Another example is the automobile industry. Manufacturers will be able to detect a faulty part sooner and easily to contain future recalls. Significant benefits will also be realized across a broad range of industries including:
Despite a lack of industry-adopted standards, competitive advantage and overwhelming cost and new service benefits will drive accelerated deployments. Intelligent buildings and the gold rush envisioned with the integration of M2M functionality into home appliances, security, comfort and entertainment systems won't wait on global or even national standards groups.
In 2014, we will see continuous reductions in M2M rates and a consolidation of hardware and software suppliers as larger players like Google move in to take over the device segment. The market will also see more service provider alliances to serve the evolving international requirements. With the rapid deployment of LTE technology, M2M network utilization will remain in the low single digits despite the anticipated growth in M2M usage. Low costs, enhanced devices and supporting software, combined with global deployment capabilities will fuel the rapid growth of M2M for the rest of the decade.
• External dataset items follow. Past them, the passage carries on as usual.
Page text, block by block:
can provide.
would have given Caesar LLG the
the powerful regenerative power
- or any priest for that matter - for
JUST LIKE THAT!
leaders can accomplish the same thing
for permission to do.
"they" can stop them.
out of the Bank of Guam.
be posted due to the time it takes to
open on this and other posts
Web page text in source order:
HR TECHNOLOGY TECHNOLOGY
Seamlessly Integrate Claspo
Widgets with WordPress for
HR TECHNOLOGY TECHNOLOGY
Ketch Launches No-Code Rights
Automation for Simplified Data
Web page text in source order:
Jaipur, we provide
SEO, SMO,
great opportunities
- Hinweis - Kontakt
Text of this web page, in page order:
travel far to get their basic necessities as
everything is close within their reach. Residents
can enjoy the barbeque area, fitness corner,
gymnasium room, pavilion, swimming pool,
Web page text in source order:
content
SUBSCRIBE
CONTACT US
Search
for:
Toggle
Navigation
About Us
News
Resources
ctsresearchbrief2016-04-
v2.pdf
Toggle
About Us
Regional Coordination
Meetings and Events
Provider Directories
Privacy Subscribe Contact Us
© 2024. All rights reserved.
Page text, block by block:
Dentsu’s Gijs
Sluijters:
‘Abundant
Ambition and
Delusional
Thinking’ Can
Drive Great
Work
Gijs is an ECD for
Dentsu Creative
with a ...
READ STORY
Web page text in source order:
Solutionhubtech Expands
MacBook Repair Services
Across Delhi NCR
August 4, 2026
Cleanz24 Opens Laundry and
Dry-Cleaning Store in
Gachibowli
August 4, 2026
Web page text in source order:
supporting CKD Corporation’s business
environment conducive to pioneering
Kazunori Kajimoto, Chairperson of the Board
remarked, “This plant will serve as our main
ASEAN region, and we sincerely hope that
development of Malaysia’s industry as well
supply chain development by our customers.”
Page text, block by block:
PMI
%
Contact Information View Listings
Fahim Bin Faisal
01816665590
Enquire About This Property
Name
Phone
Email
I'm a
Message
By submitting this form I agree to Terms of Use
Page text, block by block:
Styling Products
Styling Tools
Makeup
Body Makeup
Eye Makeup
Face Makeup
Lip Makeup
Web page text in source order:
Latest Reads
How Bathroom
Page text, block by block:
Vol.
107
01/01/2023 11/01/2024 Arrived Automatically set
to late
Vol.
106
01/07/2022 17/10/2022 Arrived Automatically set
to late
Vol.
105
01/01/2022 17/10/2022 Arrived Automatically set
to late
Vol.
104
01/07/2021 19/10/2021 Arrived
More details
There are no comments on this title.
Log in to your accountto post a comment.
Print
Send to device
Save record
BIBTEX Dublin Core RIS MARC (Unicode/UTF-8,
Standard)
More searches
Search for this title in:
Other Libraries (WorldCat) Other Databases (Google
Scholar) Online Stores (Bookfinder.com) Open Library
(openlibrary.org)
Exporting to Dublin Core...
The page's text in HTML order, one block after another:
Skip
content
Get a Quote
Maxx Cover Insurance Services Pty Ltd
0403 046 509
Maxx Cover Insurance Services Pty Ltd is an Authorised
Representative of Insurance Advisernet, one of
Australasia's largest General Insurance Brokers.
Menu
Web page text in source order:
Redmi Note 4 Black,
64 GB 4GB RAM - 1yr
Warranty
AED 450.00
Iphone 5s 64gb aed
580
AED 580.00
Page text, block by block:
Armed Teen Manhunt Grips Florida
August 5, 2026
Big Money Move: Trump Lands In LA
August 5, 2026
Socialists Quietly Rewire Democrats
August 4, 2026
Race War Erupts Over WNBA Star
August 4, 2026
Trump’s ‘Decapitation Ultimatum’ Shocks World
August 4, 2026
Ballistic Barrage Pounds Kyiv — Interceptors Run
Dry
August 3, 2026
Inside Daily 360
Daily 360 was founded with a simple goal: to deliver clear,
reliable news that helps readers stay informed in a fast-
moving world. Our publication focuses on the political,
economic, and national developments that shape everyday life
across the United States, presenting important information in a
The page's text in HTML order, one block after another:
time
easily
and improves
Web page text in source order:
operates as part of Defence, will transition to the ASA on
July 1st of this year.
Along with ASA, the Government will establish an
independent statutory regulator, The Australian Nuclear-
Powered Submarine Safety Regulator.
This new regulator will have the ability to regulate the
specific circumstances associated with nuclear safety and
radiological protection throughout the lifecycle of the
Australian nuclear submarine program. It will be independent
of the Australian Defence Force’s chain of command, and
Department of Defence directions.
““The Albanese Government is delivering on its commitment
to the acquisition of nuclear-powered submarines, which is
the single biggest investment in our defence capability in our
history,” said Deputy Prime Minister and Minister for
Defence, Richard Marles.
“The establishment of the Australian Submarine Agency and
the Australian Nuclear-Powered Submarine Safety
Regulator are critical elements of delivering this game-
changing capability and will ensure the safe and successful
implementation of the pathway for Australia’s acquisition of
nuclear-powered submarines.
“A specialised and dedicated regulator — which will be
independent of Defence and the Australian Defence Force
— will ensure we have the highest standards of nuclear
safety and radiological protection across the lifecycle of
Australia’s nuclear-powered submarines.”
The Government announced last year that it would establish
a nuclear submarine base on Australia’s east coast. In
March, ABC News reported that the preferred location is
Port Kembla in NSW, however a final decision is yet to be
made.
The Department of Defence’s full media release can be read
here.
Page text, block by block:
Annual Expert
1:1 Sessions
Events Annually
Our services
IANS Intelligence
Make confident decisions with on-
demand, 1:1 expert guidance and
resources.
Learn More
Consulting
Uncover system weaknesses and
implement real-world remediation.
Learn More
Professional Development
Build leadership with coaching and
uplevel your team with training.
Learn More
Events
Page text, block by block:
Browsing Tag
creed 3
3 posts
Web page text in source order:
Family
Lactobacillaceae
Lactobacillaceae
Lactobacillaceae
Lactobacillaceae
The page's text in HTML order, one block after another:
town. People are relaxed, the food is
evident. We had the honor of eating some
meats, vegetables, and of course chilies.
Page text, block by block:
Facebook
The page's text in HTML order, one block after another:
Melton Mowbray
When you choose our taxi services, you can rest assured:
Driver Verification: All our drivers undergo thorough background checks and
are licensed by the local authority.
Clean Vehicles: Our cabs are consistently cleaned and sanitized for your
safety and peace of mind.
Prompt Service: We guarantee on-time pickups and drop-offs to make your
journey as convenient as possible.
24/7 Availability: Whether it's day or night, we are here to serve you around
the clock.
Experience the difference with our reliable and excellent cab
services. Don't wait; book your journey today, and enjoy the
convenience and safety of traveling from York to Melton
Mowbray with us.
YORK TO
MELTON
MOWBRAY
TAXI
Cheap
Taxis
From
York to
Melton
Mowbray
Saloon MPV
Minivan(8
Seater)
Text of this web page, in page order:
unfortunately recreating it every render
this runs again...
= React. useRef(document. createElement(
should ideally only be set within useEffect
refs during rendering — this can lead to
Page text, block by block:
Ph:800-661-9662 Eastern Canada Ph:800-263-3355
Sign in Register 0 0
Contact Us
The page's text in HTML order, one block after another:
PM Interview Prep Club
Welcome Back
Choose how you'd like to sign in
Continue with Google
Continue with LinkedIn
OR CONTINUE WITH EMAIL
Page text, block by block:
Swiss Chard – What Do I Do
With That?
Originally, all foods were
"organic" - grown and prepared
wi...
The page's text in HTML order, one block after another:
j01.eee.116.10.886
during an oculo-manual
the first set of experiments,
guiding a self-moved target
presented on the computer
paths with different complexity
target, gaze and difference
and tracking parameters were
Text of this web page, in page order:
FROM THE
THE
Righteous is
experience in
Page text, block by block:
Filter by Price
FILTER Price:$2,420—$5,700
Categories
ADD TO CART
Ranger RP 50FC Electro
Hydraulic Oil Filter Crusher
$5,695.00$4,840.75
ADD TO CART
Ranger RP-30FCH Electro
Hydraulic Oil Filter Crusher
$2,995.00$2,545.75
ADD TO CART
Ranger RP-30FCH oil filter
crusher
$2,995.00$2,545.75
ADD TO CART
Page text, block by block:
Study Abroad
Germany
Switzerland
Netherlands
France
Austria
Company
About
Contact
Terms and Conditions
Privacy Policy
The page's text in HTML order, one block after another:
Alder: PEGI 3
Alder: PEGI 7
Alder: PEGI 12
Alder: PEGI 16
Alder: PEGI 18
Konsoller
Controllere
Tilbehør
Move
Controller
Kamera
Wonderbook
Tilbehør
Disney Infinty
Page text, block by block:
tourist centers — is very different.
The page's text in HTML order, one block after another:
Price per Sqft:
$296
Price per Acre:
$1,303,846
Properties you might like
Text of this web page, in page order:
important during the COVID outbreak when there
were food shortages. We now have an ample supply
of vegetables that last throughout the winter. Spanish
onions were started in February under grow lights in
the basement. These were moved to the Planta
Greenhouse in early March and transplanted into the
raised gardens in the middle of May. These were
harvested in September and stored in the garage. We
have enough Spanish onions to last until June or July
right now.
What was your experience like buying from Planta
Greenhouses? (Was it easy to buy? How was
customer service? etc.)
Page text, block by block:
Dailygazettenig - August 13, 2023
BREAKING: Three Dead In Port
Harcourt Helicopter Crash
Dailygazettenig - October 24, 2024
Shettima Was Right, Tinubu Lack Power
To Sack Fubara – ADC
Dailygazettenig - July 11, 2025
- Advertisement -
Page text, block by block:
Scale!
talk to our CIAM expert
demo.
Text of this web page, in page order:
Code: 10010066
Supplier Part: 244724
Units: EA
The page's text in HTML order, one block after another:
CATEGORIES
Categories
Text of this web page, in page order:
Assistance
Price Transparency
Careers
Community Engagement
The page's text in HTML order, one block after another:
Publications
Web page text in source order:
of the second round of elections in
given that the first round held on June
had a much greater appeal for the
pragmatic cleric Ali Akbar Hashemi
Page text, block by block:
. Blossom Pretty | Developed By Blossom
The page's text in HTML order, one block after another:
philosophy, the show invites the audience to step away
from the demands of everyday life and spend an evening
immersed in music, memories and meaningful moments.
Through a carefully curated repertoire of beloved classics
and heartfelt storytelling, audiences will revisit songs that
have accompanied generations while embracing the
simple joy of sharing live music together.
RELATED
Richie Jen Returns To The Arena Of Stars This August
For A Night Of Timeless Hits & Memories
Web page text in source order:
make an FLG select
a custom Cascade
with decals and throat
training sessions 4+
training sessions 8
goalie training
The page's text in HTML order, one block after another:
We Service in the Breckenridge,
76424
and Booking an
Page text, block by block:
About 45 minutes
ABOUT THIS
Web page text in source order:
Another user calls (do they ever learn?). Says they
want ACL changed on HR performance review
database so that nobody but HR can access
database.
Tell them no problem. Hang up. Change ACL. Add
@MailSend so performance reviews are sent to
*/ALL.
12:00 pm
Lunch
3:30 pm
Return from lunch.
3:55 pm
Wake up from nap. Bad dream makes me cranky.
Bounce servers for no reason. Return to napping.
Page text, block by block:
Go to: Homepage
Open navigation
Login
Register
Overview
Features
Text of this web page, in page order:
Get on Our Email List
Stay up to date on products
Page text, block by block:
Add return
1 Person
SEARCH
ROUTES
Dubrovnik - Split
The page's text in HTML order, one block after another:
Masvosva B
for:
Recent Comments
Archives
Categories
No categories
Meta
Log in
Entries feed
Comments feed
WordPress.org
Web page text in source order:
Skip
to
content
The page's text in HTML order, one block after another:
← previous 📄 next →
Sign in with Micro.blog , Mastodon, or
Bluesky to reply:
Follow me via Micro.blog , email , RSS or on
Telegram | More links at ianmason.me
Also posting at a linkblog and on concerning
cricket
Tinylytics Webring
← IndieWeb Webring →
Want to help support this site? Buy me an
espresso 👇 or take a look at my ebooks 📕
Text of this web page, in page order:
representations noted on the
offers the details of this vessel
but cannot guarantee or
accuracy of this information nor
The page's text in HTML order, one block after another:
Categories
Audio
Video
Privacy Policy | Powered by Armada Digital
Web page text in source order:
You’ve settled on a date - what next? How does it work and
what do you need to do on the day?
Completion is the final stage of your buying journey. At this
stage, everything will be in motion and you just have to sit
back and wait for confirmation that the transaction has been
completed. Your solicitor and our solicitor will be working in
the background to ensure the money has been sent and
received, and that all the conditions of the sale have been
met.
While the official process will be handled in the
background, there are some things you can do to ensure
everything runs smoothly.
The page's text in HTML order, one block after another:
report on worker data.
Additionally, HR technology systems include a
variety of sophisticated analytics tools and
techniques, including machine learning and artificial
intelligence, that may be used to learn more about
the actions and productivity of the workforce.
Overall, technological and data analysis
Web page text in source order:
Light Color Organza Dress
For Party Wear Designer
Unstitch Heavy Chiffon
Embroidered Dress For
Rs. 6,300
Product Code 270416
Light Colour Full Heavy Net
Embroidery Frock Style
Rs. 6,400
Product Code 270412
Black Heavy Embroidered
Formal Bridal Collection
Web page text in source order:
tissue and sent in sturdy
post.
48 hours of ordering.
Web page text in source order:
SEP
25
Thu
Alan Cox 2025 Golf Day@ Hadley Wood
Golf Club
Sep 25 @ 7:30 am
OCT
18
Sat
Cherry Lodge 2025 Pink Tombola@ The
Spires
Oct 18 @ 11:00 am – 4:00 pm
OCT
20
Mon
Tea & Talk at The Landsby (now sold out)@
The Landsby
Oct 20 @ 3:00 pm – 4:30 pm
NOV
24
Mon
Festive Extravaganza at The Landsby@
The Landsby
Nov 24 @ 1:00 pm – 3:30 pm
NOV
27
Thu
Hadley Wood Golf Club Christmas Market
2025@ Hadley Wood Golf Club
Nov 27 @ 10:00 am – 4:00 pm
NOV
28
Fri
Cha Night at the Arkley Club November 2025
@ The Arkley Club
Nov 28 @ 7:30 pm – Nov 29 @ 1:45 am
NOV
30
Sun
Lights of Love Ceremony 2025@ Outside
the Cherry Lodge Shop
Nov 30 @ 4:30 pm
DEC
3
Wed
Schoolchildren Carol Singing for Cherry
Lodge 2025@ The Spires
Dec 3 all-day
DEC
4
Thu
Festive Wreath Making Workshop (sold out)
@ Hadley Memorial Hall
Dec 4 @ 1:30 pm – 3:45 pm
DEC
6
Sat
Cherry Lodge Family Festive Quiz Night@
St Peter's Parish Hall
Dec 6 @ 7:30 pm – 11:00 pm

Compass Setting: Assess future M2M requirements for the next two to three years and incorporate into any telecom RFP/negotiations with service providers.
Increase in Network Security Investments Due to New Threats: In 2013, network security investments increased by almost nine percent to $67 billion and are expected to reach $86 billion by 2016, according to Gartner. The shift to Bring Your Own Device (BYOD), new healthcare regulations on personal privacy, and the recent network attacks at the NSA, Target, Neiman Marcus and others, are likely to increase the investments significantly.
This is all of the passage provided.